And so I took the lead in our Bali hotel, calling up the tour operator and asking him to drive us to white river rafting in Ayung. My confidence was also partly due to the trek I managed downhill and upstream with my school friends just the previous year to the base of Athirappalli falls in Kerala. Not many brave that in our age and we girls took our time to go down to the bottom of the gorge where the glorious falls fell in. Once again it was right after monsoons and the waterfalls had swelled. The volume of water discharged from the top made us girls speechless. Mostly younger people had made it to the bottom of the falls apart from us. With a huge momentum, the falls fell down the gorge in such a splashing splendour. The climb down on foot was tricky as the steps were crudely shaped out of the rocky earth. At some points, there was handrail kind of support with twigs and barks and pieces of wood put in by fellow trekkers but not all along. Not for a minute could we avert our eyes from the footsteps carved out of the mountain slope taking us to the base of the falls. But finally it was all worth it. Uphill was daunting but not unexpected! Anyway we made it in our own sweet time, and that’s it!
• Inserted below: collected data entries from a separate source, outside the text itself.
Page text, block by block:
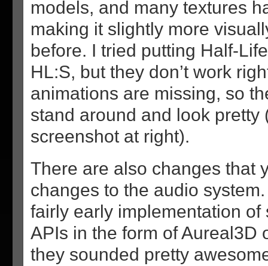
models, and many textures
making it slightly more
before. I tried putting Half-
HL:S, but they don’t work
animations are missing, so
stand around and look pretty
screenshot at right).
There are also changes that
changes to the audio
fairly early implementation of
APIs in the form of Aureal3D
they sounded pretty
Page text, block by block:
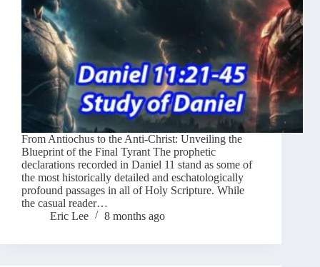
From Antiochus to the Anti-Christ: Unveiling the
Blueprint of the Final Tyrant The prophetic
declarations recorded in Daniel 11 stand as some of
the most historically detailed and eschatologically
profound passages in all of Holy Scripture. While
the casual reader…
Eric Lee
8 months ago
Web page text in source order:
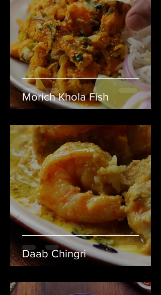
Morich Khola Fish
Daab Chingri
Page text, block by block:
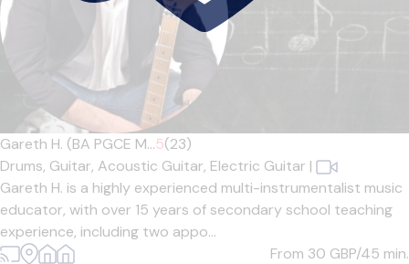
Gareth H. (BA PGCE M...5(23)
Drums, Guitar, Acoustic Guitar, Electric Guitar |
Gareth H. is a highly experienced multi-instrumentalist music
educator, with over 15 years of secondary school teaching
experience, including two appo...
From 30 GBP/45 min.
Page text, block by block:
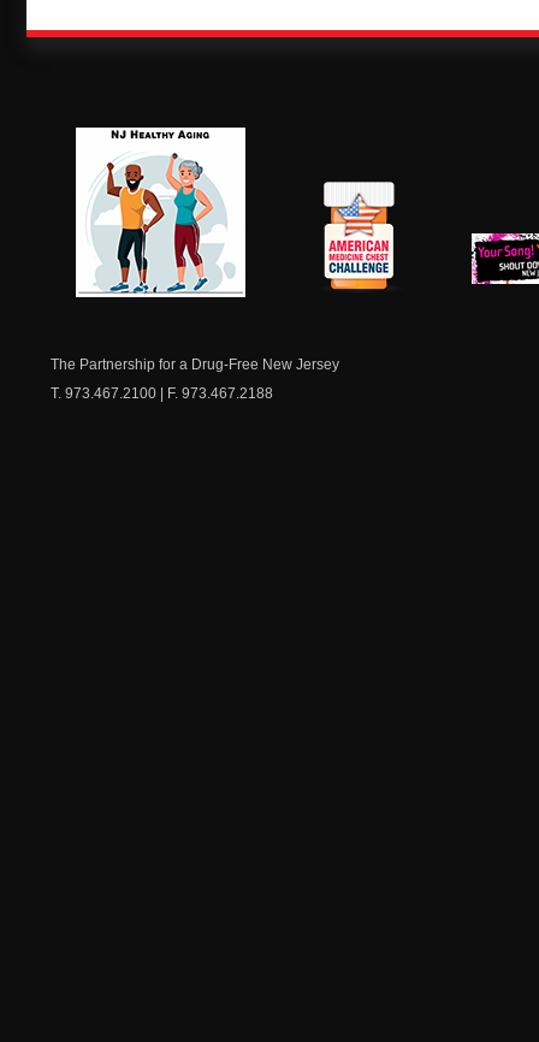
The Partnership for a Drug-Free New Jersey
T. 973.467.2100 | F. 973.467.2188
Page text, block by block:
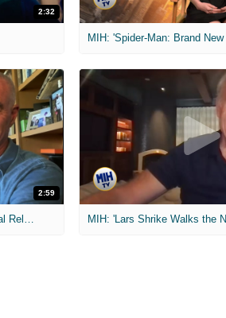
2:32
2:59
MIH: 'The Devil Wears Prada 2' Digital Release Exclusive Interviews
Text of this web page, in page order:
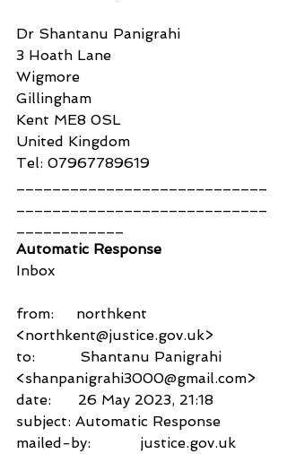
Dr Shantanu Panigrahi
3 Hoath Lane
Wigmore
Gillingham
Kent ME8 0SL
United Kingdom
Tel: 07967789619
Automatic Response
Inbox
from:     northkent
<northkent@justice.gov.uk>
to:          Shantanu Panigrahi
<shanpanigrahi3000@gmail.com>
date:      26 May 2023, 21:18
subject: Automatic Response
mailed-by:           justice.gov.uk
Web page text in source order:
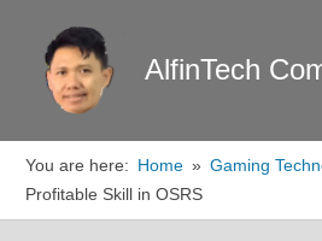
content
AlfinTech
You are here: Home Gaming
Profitable Skill in OSRS
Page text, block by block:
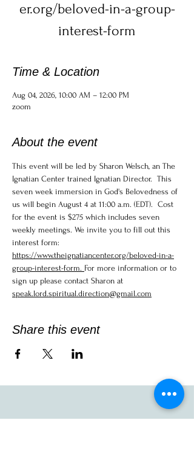
er.org/beloved-in-a-group-
interest-form
Time & Location
Aug 04, 2026, 10:00 AM – 12:00 PM
zoom
About the event
This event will be led by Sharon Welsch, an The
Ignatian Center trained Ignatian Director.  This
seven week immersion in God's Belovedness of
us will begin August 4 at 11:00 a.m. (EDT).  Cost
for the event is $275 which includes seven
weekly meetings. We invite you to fill out this
interest form:
https://www.theignatiancenter.org/beloved-in-a-
group-interest-form. For more information or to
sign up please contact Sharon at
speak.lord.spiritual.direction@gmail.com
Share this event
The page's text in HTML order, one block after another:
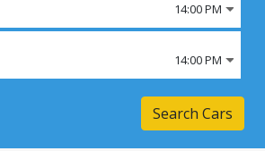
14:00 PM
14:00 PM
Search Cars
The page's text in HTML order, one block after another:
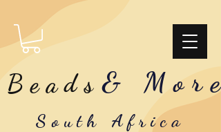
Beads & More
South Africa
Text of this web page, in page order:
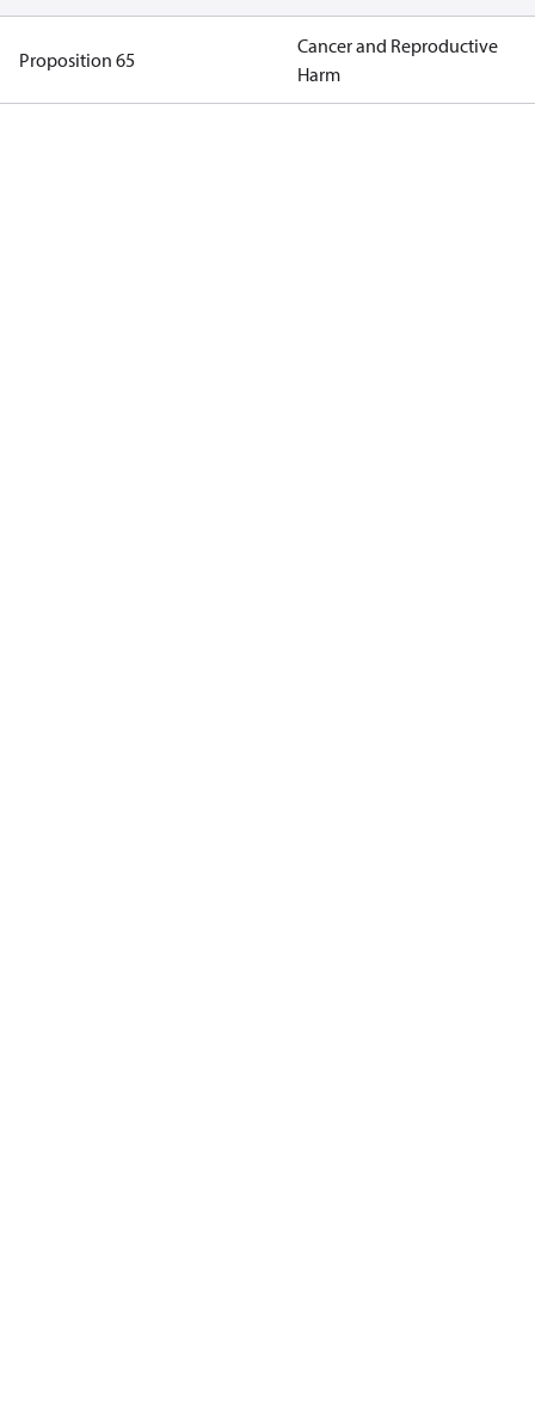
Proposition 65
Cancer and Reproductive
Harm
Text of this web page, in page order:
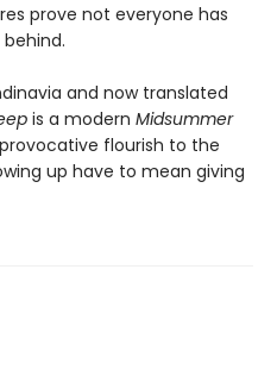
prove not everyone has
and now translated
is a modern Midsummer
flourish to the
up have to mean giving
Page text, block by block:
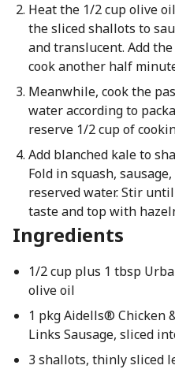
Heat the 1/2 cup olive
the sliced shallots to
and translucent. Add
cook another half
Meanwhile, cook the
water according to
reserve 1/2 cup of
Add blanched kale to
Fold in squash,
reserved water. Stir
taste and top with
Ingredients
1/2 cup plus 1 tbsp
olive oil
1 pkg Aidells® Chicken
Links Sausage, sliced
3 shallots, thinly sliced
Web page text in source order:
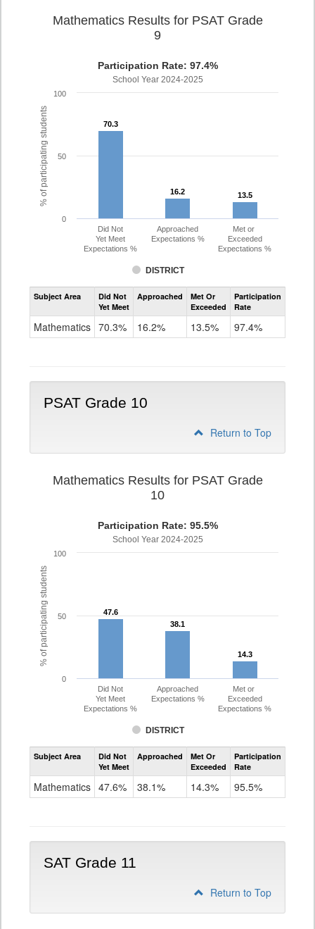
% of participating students
Mathematics Results for PSAT Grade
9
Participation Rate: 97.4%
School Year 2024-2025
70.3
70.3
16.2
16.2 13.5
13.5
DISTRICT
Did Not
Yet Meet
Expectations %
Approached
Expectations %
Met or
Exceeded
Expectations %
0
50
100
Assessment
Mathematics
Grade
9
Subject Area
Did Not
Yet Meet
Approached
Met Or
Exceeded
Participation
Rate
Mathematics 70.3% 16.2% 13.5% 97.4%
PSAT Grade 10
Return to Top
% of participating students
Mathematics Results for PSAT Grade
10
Participation Rate: 95.5%
School Year 2024-2025
47.6
47.6
38.1
38.1
14.3
14.3
DISTRICT
Did Not
Yet Meet
Expectations %
Approached
Expectations %
Met or
Exceeded
Expectations %
0
50
100
Assessment
Mathematics
Grade
10
Subject Area
Did Not
Yet Meet
Approached
Met Or
Exceeded
Participation
Rate
Mathematics 47.6% 38.1% 14.3% 95.5%
SAT Grade 11
Return to Top
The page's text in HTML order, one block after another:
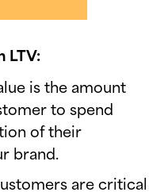
LTV:
is the amount
to spend
of their
brand.
are critical
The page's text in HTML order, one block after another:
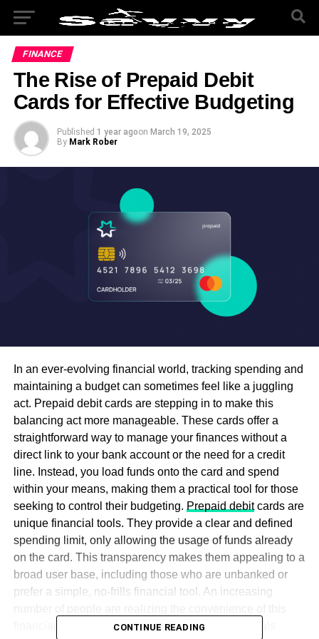
FINANCE
The Rise of Prepaid Debit
Cards for Effective Budgeting
Published 1 year agoon March 19, 2025
By Mark Rober
In an ever-evolving financial world, tracking spending and
maintaining a budget can sometimes feel like a juggling
act. Prepaid debit cards are stepping in to make this
balancing act more manageable. These cards offer a
straightforward way to manage your finances without a
direct link to your bank account or the need for a credit
line. Instead, you load funds onto the card and spend
within your means, making them a practical tool for those
seeking to control their budgeting. Prepaid debitcards are
unique financial tools. They provide a clear and defined
spending limit, only allowing the usage of funds already
on the card. This transparency makes them appealing to a
broad user base, including those who are unbanked or
prefer a simple, no-frills financial tool. An increasing
financial product, signaling a shift in how individuals
CONTINUE READING
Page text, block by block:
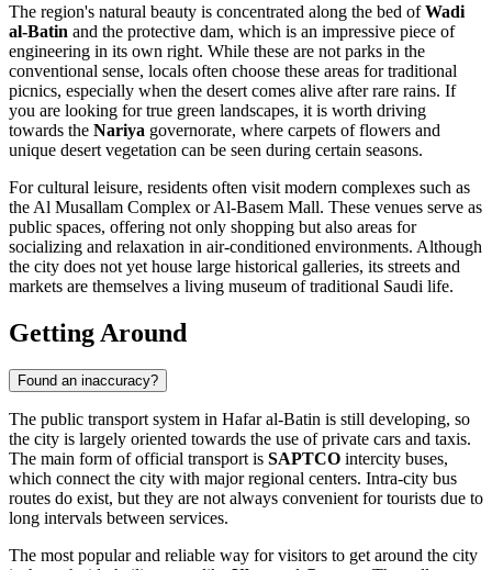
The region's natural beauty is concentrated along the bed ofWadi
al-Batin and the protective dam, which is an impressive piece of
engineering in its own right. While these are not parks in the
conventional sense, locals often choose these areas for traditional
picnics, especially when the desert comes alive after rare rains. If
you are looking for true green landscapes, it is worth driving
towards the Nariya governorate, where carpets of flowers and
unique desert vegetation can be seen during certain seasons.
For cultural leisure, residents often visit modern complexes such as
the Al Musallam Complex orAl-Basem Mall. These venues serve as
public spaces, offering not only shopping but also areas for
socializing and relaxation in air-conditioned environments. Although
the city does not yet house large historical galleries, its streets and
markets are themselves a living museum of traditional Saudi life.
Getting Around
Found an inaccuracy?
The public transport system in Hafar al-Batin is still developing, so
the city is largely oriented towards the use of private cars and taxis.
The main form of official transport is SAPTCO intercity buses,
which connect the city with major regional centers. Intra-city bus
routes do exist, but they are not always convenient for tourists due to
long intervals between services.
The most popular and reliable way for visitors to get around the city
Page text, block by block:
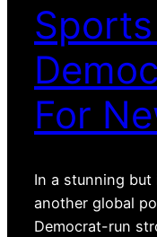
For
In a stunning but
another global
Democrat-run
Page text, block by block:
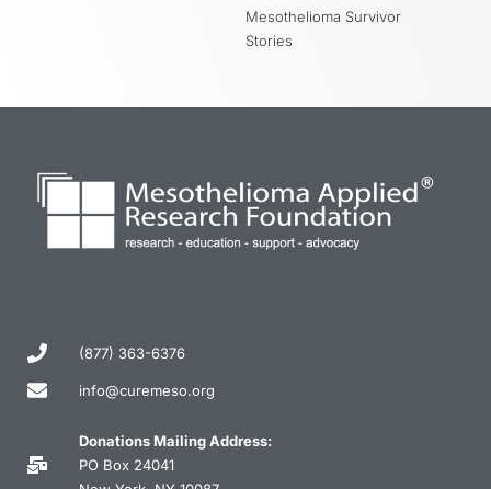
Mesothelioma Survivor
Stories
(877) 363-6376
info@curemeso.org
Donations Mailing Address:
PO Box 24041
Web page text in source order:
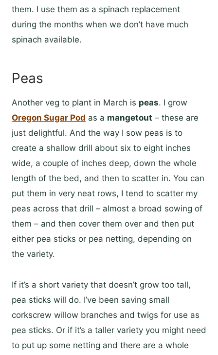
them. I use them as a spinach replacement
during the months when we don’t have much
spinach available.
Peas
Another veg to plant in March is peas. I grow
Oregon Sugar Pod as a mangetout – these are
just delightful. And the way I sow peas is to
create a shallow drill about six to eight inches
wide, a couple of inches deep, down the whole
length of the bed, and then to scatter in. You can
put them in very neat rows, I tend to scatter my
peas across that drill – almost a broad sowing of
them – and then cover them over and then put
either pea sticks or pea netting, depending on
the variety.
If it’s a short variety that doesn’t grow too tall,
pea sticks will do. I’ve been saving small
corkscrew willow branches and twigs for use as
pea sticks. Or if it’s a taller variety you might need
to put up some netting and there are a whole
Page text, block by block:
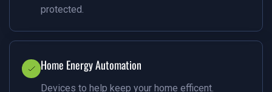
protected.
Home Energy Automation
Devices to help keep your home efficent.
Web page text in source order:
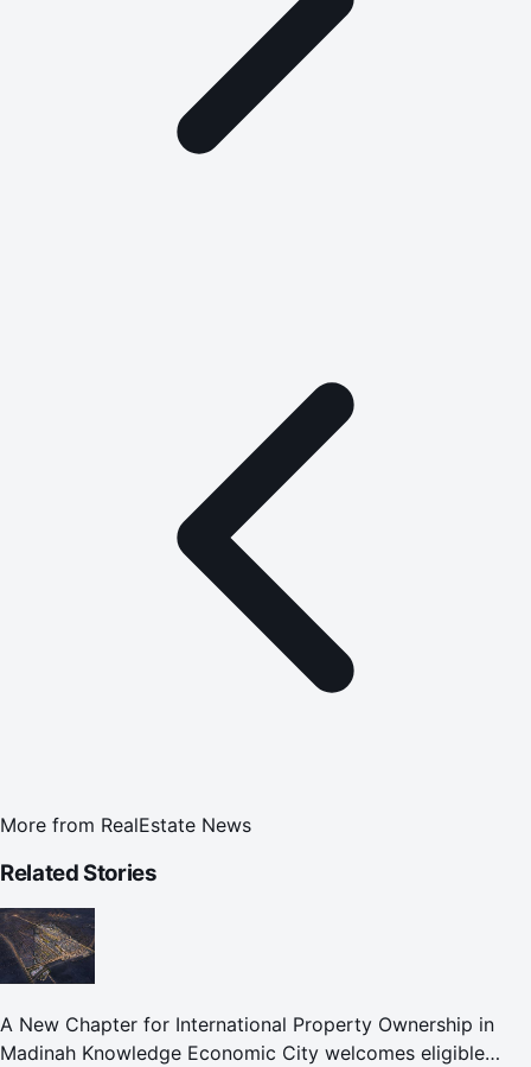
More from RealEstate News
Related Stories
A New Chapter for International Property Ownership in
Madinah Knowledge Economic City welcomes eligible
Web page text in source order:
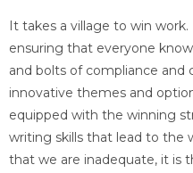
It takes a village to win
ensuring that everyone
and bolts of compliance and
innovative themes and
equipped with the winning
writing skills that lead to the
that we are inadequate, it is
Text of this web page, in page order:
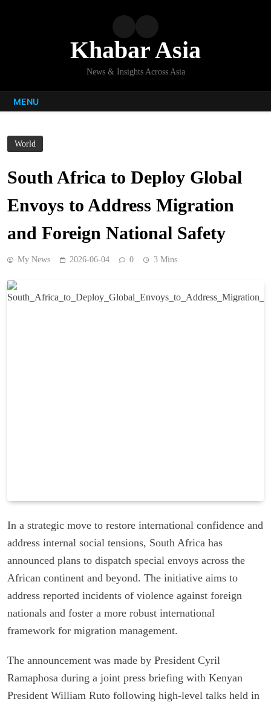
Khabar Asia
News & Insights Across Asia
MENU
World
South Africa to Deploy Global
Envoys to Address Migration
and Foreign National Safety
My News 2026-06-04 0 3 Mins
In a strategic move to restore international confidence and
address internal social tensions, South Africa has
announced plans to dispatch special envoys across the
African continent and beyond. The initiative aims to
address reported incidents of violence against foreign
nationals and foster a more robust international
framework for migration management.
The announcement was made by President Cyril
Ramaphosa during a joint press briefing with Kenyan
President William Ruto following high-level talks held in
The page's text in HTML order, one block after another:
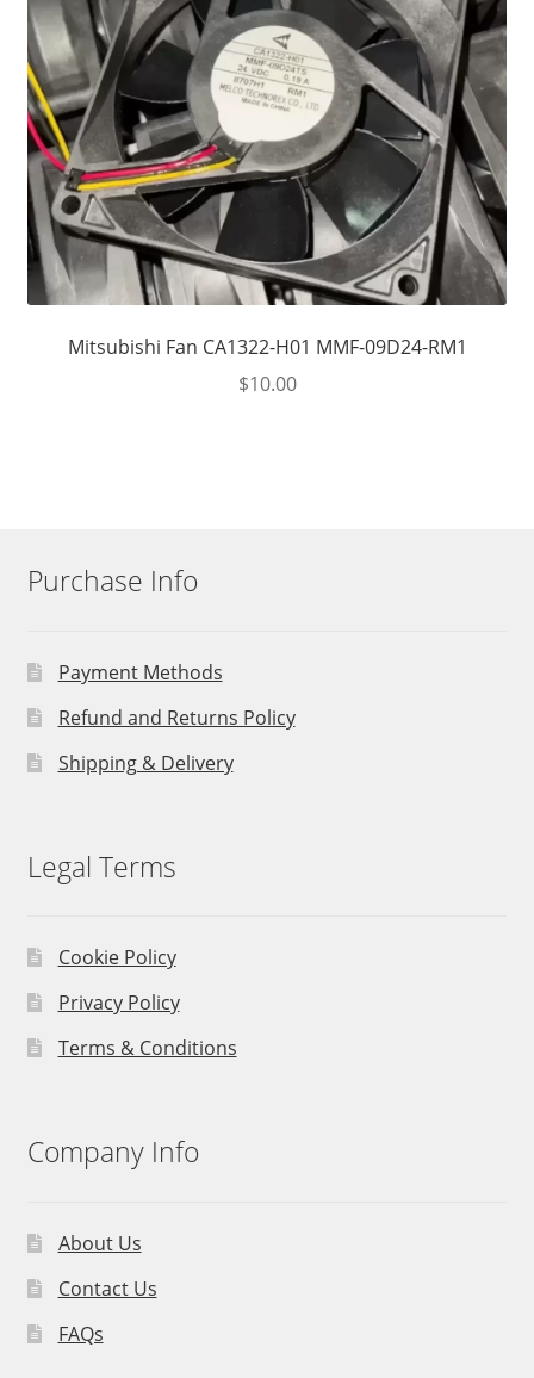
Mitsubishi Fan CA1322-H01 MMF-09D24-RM1
$10.00
Purchase Info
Payment Methods
Refund and Returns Policy
Shipping & Delivery
Legal Terms
Cookie Policy
Privacy Policy
Terms & Conditions
Company Info
About Us
Contact Us
FAQs
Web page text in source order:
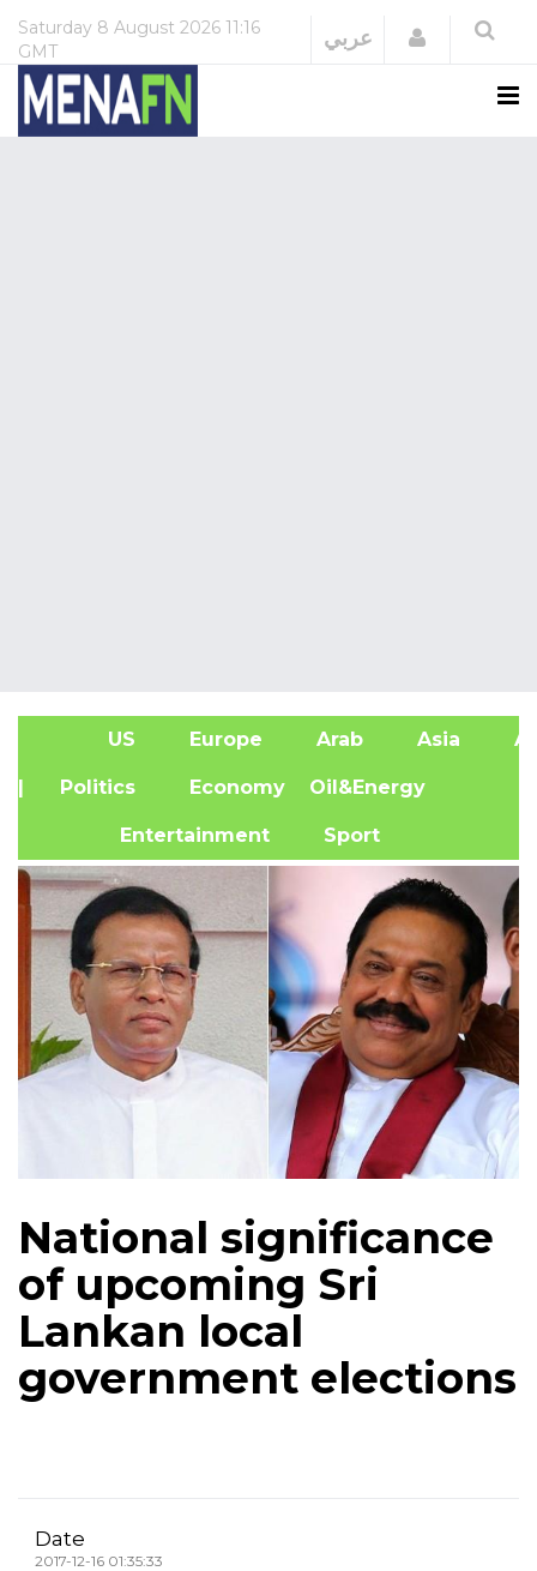
Saturday 8 August 2026 11:16
GMT
عربي Login
US Europe Arab Asia
| Politics Economy Oil&Energy
Entertainment Sport
National significance
of upcoming Sri
Lankan local
government elections
Date
2017-12-16 01:35:33
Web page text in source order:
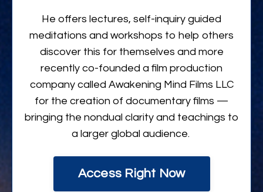
He offers lectures, self-inquiry guided
meditations and workshops to help others
discover this for themselves and more
recently co-founded a film production
company called Awakening Mind Films LLC
for the creation of documentary films —
bringing the nondual clarity and teachings to
a larger global audience.
Access Right Now
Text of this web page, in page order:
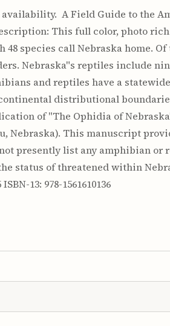
A Field Guide to the
This full color, photo
species call Nebraska home.
Nebraska"s reptiles include
and reptiles have a
distributional
of "The Ophidia of
Nebraska). This manuscript
presently list any amphibian or
status of threatened within
13: 978-1561610136

I can say the same of climbing atop a sand dune. No child’s play this is, not to be underestimated. You have to be real surefooted as the mounds of desert sands could prove to be as tricky as quicksand to say the least pulling you into a vortex, freeing oneself from which can sap all your energy. Soon you could find yourself buried knee high in the rising and falling mounds heaping like wave upon wave. Nature’s wonders! One foot forward up the sand dunes, you slide down two feet sinking yet again. It is like you are moving against gravity. And then you have the crisscrossing dune buggies racing past you as if on collision course as the young and the brash behind their wheels may have this devil-may-care attitude! You got to watch out for these daredevils most of who are addicted to such adventure sports in this part of the world!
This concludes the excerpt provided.